До раскола я любил бывать на богослужениях в нижней церкви Александро-Невского собора именно потому, что там служил о. Георгий. Вдохновенными были и доходили до души его проповеди. Храм всегда бывал полон.

К отзыву митрополита Евлогия добавлю, что о. Георий был настоятелем домовых церквей в Шуаньи, где тогда проживали Великие Князья Николай Николаевич и Петр Николаевич с их семьями, а равно и в приюте для детей, созданном Великой Княгиней Еленой Владимировной в Пеке под Парижем. Состоял он и весьма чтимым духовником сих Высочайших Особ.

В начале осени 1926 г. я присутствовал в Пеке на молебне, совершавшемся о. Георгием по случаю начала учебного года.

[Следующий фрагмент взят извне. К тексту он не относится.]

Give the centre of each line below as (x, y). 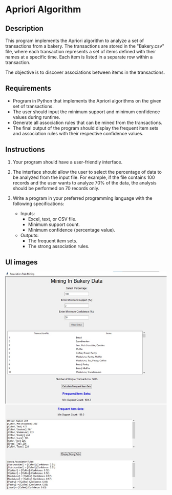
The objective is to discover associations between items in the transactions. (85, 72)
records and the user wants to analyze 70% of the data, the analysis (85, 182)
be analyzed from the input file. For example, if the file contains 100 (84, 177)
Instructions (25, 150)
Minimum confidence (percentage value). (72, 230)
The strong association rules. (59, 246)
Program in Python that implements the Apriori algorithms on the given (87, 100)
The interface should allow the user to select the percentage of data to (87, 172)
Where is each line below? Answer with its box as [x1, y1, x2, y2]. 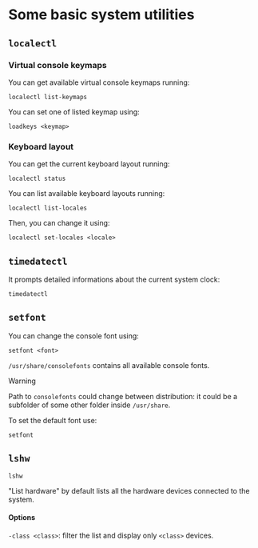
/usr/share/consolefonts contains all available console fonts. [8, 360, 210, 370]
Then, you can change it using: [8, 218, 110, 228]
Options [8, 513, 36, 522]
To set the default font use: [8, 415, 97, 425]
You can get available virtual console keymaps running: [8, 78, 190, 87]
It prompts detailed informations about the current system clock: [8, 274, 220, 284]
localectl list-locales [8, 204, 88, 213]
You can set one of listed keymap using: [8, 106, 140, 117]
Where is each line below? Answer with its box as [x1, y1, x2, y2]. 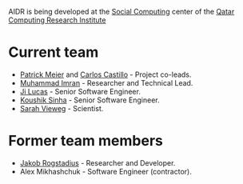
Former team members [8, 132, 164, 150]
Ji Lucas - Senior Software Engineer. [19, 86, 141, 96]
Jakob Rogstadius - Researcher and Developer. [19, 158, 176, 167]
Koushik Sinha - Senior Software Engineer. [19, 95, 160, 105]
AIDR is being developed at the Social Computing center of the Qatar [8, 7, 235, 16]
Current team [8, 43, 99, 62]
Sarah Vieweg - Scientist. [19, 103, 104, 113]
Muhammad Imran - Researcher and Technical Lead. [19, 78, 193, 87]
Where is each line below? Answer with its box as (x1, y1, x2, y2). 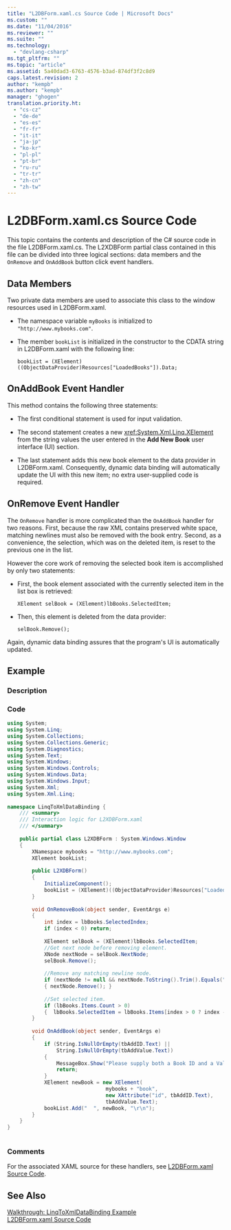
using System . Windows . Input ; (7, 777, 91, 785)
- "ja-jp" (13, 139, 41, 146)
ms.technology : (7, 42, 51, 49)
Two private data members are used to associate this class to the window (7, 296, 215, 304)
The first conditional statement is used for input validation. (16, 415, 183, 423)
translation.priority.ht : (7, 100, 81, 107)
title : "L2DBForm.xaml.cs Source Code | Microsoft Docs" (7, 10, 174, 17)
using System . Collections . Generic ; (7, 739, 109, 746)
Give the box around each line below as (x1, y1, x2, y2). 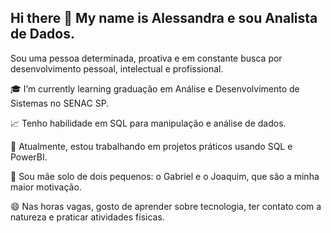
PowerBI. (10, 151, 48, 163)
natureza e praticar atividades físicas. (10, 211, 165, 223)
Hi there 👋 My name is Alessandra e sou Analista (10, 10, 318, 27)
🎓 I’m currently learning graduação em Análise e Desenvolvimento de (10, 82, 300, 95)
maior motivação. (10, 181, 82, 193)
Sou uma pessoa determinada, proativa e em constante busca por (10, 52, 283, 64)
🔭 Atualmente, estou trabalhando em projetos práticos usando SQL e (10, 140, 293, 152)
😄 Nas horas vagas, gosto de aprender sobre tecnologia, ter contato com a (10, 200, 322, 212)
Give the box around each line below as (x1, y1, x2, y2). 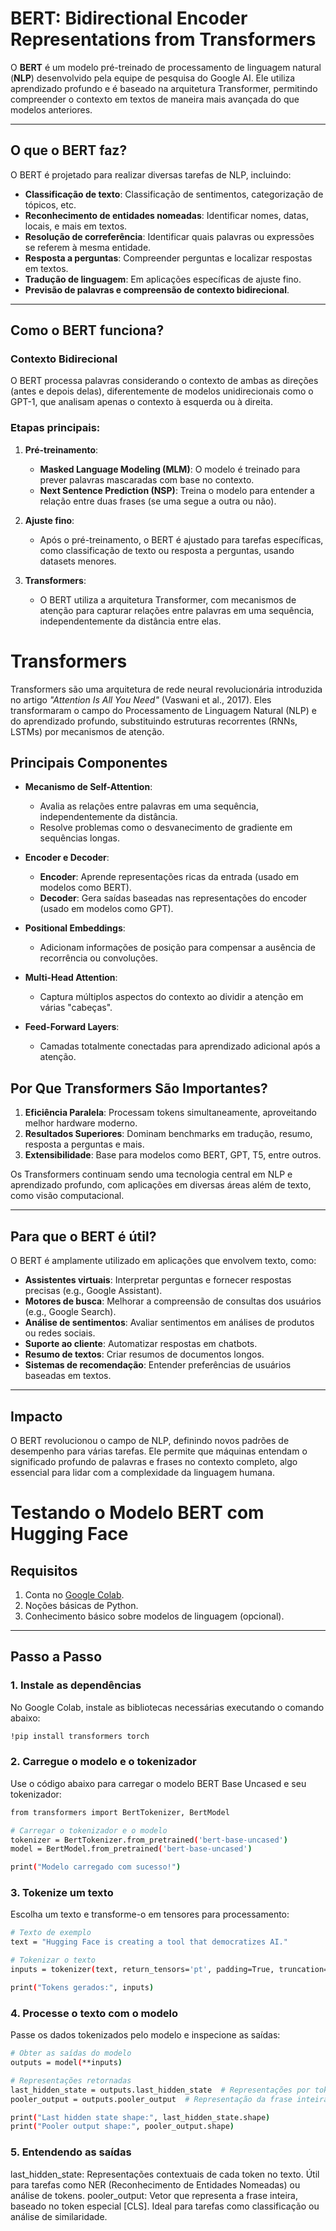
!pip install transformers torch (10, 1731, 150, 1741)
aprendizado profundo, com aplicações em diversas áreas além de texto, (10, 1179, 312, 1191)
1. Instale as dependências (10, 1678, 142, 1692)
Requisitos (10, 1562, 78, 1579)
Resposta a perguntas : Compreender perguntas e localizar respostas (24, 252, 313, 264)
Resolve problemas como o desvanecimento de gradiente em (39, 822, 293, 834)
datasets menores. (39, 555, 117, 567)
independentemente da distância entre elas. (39, 615, 222, 627)
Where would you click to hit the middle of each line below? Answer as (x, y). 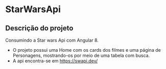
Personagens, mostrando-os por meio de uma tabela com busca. (81, 55)
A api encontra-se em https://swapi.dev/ (55, 61)
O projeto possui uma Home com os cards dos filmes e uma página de (87, 50)
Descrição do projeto (39, 28)
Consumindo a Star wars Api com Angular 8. (52, 40)
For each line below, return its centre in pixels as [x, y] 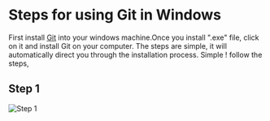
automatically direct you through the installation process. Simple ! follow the [135, 54]
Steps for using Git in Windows [115, 15]
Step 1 [24, 89]
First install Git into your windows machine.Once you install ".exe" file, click [134, 37]
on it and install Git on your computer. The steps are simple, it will [118, 45]
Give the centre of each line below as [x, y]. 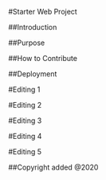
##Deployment [33, 74]
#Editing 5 [25, 151]
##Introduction [33, 27]
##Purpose [27, 43]
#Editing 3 [25, 121]
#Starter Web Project [43, 12]
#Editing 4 [25, 136]
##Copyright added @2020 [53, 167]
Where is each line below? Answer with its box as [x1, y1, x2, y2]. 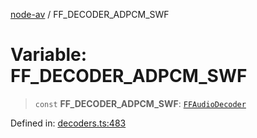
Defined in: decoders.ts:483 [10, 117, 127, 129]
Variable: [10, 44, 88, 66]
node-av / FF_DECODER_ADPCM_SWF [10, 9, 170, 20]
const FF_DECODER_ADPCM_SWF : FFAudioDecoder [34, 97, 247, 109]
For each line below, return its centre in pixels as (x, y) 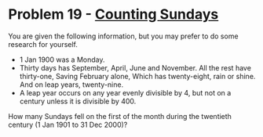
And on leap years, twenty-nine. (71, 85)
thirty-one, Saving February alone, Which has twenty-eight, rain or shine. (137, 76)
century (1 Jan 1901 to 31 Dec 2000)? (68, 124)
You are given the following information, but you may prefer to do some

В это время евлогианский раскол назревал, и я уже высказался печатно, как действенный противник церковной смуты. В вагоне поезда, на обратном пути, В.В. Комстадиус, секретарша Великой Княгини, познакомила меня с о. Георгием, который сразу дружески начал беседовать со мною. Он подробно рассказывал о своем труде, над которым работал все лето в Шуаньи, будучи гостем Высочайших Особ. В нем он всесторонне осветил работу темных сил в церковной области. Произвел на меня большое впечатление и его рассказ о старце, с которым ему пришлось, после революции, познакомиться в Крыму. В алтаре, перед самой исповедью, о.Георий вдруг задумался, надо ли ему заплатить старцу. Немедленно последовал ответ провидца: «Деньги за исповедь я не беру».

Значительно позднее через посредство одного из наших единомышленников, часто бывавшего в доме Спасских, удалось выяснить, что он не сочувствует церковной политике митр. Евлогия.

6 декабря 1926 г. ст. ст. мы, монархисты, устраивали в Париже, в отеле «Мажестик», торжественное собрание, посвященное памяти Императора Николая Александровича, на котором выступали с докладами Н.Е. Марков, И.П. Якоби и пишущий эти строки.

Панихиду служил о. Георгий, произнесший пламенное слово, посвященное Царю-Мученику и Его Семье.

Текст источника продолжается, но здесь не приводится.